* [Description of the task] Give the data again in full, without pictures.

* [Extracted information]
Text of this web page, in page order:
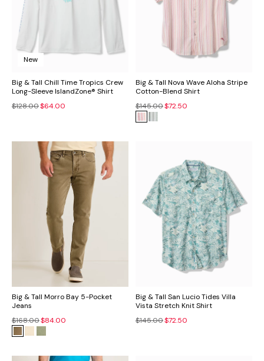
New
Big & Tall Chill Time Tropics Crew
Long-Sleeve IslandZone® Shirt
$128.00$64.00
Big & Tall Nova Wave Aloha Stripe
Cotton-Blend Shirt
$145.00$72.50
Big & Tall Morro Bay 5-Pocket
Jeans
$168.00$84.00
Big & Tall San Lucio Tides Villa
Vista Stretch Knit Shirt
$145.00$72.50
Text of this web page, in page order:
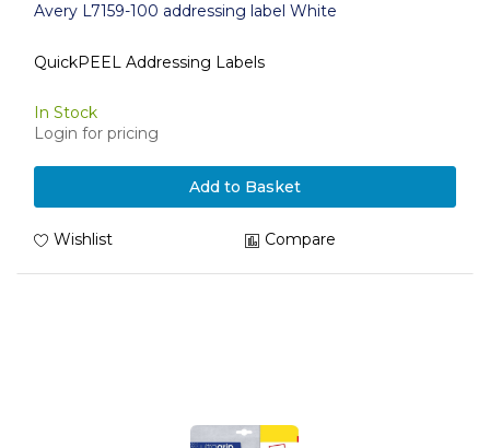
Avery L7159-100 addressing label White
QuickPEEL Addressing Labels
In Stock
Login for pricing
Add to Basket
Wishlist Compare
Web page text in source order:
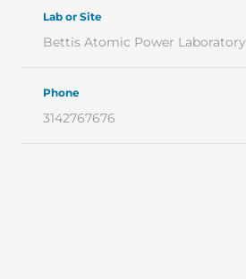
Lab or Site
Bettis Atomic Power Laboratory
Phone
3142767676
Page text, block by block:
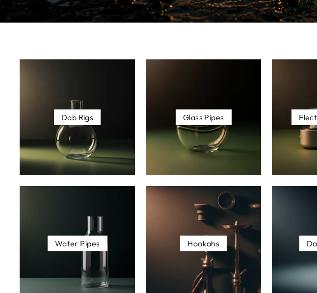
Dab Rigs Glass Pipes
Water Pipes Hookahs
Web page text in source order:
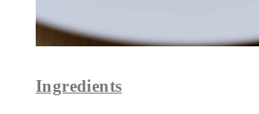
Ingredients
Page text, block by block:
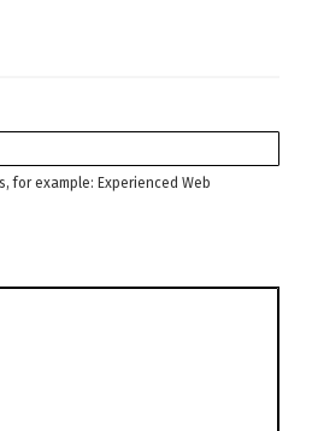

* [Response to this exercise]
Text of this web page, in page order:
New
Big & Tall Chill Time Tropics Crew
Long-Sleeve IslandZone® Shirt
$128.00$64.00
Big & Tall Nova Wave Aloha Stripe
Cotton-Blend Shirt
$145.00$72.50
Big & Tall Morro Bay 5-Pocket
Jeans
$168.00$84.00
Big & Tall San Lucio Tides Villa
Vista Stretch Knit Shirt
$145.00$72.50
Text of this web page, in page order:
Avery L7159-100 addressing label White
QuickPEEL Addressing Labels
In Stock
Login for pricing
Add to Basket
Wishlist Compare
Web page text in source order:
Lab or Site
Bettis Atomic Power Laboratory
Phone
3142767676
Page text, block by block:
Dab Rigs Glass Pipes
Water Pipes Hookahs
Web page text in source order:
Ingredients
Page text, block by block:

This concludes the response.